GnuPG key Fingerprint:
6CA8 2022 5006 70E9 2D66
AE3F 1AF1 A20A 4CC0 0851
Following news that chinese scientists have completed a face transplant, I commented that next time China hosts the Olympics they'll be able to have a six year old singer with a good voice and a pretty face. A colleague immediately came back with "Well they'll claim she's six".
We had the August meeting of Wellington.pm this week. Sam gave us his talk on the work he did converting the Perl source code history to git. It turned out to be a rather larger undertaking than he originally imagined. Sam was preparing this talk for YAPC::Eu but unfortunately the costs of getting there have proved prohibitive so he may just have to recast the talk as a chapter in his memoirs.
Next up, Brenda gave us a quick rundown on opportunities for networking with (open source) geeks in Wellington. In a novel twist, her presentation slides were a flickr photo set.
After Brenda's talk we had a lively discussion on strategies for dealing with an inherited codebase; code formatting styles; Perl best practices; the evils of misused subroutine prototypes; and interesting home grown config file formats.

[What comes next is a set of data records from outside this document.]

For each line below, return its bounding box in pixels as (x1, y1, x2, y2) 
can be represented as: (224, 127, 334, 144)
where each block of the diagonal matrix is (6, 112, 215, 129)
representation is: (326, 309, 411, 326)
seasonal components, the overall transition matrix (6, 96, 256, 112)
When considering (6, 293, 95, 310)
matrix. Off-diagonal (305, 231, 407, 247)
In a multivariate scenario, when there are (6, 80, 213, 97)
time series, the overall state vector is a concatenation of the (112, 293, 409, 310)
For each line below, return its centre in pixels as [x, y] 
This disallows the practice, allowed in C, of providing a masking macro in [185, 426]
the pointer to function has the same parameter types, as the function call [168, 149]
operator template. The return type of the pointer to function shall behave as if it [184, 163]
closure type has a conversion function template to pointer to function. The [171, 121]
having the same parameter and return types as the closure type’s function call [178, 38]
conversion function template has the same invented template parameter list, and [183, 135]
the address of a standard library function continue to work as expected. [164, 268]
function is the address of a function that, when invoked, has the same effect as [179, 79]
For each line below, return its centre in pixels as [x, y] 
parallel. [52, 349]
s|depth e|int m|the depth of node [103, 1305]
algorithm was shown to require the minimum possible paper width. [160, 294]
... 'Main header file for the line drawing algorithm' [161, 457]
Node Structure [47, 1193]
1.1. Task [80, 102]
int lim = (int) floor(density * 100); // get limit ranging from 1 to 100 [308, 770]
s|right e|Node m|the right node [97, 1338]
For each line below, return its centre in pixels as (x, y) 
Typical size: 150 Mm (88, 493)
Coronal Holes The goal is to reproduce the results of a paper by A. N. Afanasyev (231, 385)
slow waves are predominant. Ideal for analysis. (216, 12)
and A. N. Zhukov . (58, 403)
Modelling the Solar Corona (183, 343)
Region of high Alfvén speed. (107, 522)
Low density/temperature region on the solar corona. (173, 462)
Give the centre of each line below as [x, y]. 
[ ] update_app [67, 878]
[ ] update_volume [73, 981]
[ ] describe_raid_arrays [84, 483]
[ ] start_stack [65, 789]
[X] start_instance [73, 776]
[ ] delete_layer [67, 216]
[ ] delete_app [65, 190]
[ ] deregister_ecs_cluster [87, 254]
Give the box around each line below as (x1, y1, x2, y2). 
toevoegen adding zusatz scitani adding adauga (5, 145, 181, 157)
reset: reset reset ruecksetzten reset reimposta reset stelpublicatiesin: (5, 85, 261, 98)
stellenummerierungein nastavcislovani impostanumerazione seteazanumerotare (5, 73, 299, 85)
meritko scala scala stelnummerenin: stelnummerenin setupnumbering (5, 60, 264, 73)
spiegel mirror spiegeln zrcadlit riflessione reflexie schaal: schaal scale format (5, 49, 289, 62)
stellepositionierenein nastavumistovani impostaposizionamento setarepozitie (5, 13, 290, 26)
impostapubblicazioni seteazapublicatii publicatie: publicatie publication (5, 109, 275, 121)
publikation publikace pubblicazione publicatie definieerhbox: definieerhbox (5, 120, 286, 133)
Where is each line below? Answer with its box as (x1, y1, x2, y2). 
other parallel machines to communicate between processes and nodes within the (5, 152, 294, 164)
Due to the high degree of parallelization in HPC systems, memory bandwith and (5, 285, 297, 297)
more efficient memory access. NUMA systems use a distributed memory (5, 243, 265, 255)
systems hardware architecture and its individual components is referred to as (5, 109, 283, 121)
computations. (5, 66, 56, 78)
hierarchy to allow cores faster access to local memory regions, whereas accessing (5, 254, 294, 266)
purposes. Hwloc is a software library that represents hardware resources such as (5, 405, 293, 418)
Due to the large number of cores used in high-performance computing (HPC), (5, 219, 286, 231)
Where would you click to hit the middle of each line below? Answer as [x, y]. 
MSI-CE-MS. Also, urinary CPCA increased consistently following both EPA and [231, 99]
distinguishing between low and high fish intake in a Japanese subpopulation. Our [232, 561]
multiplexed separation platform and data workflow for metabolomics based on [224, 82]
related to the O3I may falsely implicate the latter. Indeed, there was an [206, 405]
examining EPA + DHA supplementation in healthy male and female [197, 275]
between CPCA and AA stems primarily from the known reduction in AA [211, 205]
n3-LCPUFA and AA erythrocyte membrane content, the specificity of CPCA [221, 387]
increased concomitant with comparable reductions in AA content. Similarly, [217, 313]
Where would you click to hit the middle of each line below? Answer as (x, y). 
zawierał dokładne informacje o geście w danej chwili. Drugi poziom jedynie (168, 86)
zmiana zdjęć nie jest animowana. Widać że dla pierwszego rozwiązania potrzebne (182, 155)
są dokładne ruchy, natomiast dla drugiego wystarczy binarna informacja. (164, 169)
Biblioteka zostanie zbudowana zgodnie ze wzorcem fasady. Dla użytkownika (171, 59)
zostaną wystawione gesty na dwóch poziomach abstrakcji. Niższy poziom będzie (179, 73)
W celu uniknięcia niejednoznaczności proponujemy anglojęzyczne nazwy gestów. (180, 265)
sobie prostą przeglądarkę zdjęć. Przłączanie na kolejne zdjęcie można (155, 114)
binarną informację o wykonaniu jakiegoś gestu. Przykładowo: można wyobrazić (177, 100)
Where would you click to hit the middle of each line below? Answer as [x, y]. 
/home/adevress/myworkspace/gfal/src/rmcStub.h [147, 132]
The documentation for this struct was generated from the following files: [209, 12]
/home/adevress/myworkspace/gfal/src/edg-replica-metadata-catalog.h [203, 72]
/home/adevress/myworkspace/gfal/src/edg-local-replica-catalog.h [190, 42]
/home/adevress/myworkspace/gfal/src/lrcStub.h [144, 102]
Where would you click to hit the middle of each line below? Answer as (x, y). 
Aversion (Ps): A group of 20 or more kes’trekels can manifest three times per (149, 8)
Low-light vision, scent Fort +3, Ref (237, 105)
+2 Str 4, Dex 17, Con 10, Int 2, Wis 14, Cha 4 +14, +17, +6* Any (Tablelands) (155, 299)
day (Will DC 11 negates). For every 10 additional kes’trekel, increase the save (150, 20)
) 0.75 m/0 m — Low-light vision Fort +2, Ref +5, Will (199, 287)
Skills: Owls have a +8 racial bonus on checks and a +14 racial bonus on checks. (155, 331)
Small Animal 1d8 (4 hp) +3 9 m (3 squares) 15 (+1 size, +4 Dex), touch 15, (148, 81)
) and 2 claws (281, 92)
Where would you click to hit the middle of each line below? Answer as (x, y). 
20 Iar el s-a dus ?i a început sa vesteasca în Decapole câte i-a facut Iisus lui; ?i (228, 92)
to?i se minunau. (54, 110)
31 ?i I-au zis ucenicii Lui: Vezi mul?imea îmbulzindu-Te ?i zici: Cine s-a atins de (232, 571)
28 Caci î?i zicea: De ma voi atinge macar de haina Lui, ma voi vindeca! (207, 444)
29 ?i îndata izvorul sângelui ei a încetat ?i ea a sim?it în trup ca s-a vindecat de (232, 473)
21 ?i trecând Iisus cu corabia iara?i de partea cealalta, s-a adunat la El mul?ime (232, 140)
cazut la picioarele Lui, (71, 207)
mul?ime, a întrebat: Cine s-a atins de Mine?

To round off the evening, I gave a 'behind the scenes' talk on last month's HackOff competition. The focus for people on the night (and after the event) has been on decoding the datafiles for each of the problems. The focus of the talk was on how I went about encoding the data to produce the question files. There is strong interest in doing it again next year which means more work for me - but at least I had fun.
I was feeling virtuous for having finally made the time to address the RT queue for XML::SAX. After resolving 7 tickets I pushed out a new release and within about an hour I'd learned from the CPAN testers that the new release doesn't work with 5.6 (yay for CPAN testers!). The thing that's puzzling me is that I can't see how it ever worked.
Having compiled up a 'fresh' copy of Perl v5.6.2, I'm now able to see what the CPAN Testers are seeing. Here's a minimal test case:
$ perl -le 'q{TEST} =~/^[\x{0041}-\x{005A}]+$/ && print q{OK}'
Invalid [] range "}-\x" before HERE mark in regex m/^[\x{0041}-\x << HERE {005A}]+$/
The same thing works as expected on 5.8. The XML::SAX::PurePerl parser makes extensive use of this syntax (character classes which include ranges of unicode characters) to match productions such as these from the XML spec. It's been that way since 2002 and apparently working (modulo a few bugs). Indeed if I go back to the code in the previous release it passes all the tests - even with regexes that look like that.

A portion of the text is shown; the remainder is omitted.